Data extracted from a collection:
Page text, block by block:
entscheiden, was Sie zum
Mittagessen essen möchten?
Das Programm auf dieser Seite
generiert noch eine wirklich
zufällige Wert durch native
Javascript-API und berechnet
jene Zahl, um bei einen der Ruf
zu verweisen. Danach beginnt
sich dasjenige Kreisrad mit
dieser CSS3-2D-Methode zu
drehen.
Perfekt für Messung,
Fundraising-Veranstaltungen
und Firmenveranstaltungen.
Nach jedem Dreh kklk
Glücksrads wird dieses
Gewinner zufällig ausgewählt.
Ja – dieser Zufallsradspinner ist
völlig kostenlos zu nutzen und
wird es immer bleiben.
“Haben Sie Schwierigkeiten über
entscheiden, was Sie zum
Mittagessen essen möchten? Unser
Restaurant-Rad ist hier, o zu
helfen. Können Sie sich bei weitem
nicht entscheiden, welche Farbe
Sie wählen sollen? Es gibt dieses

(The problem): Give the number of lines in the entries that contain the word "dieser", with no other text.

(Your solution): 3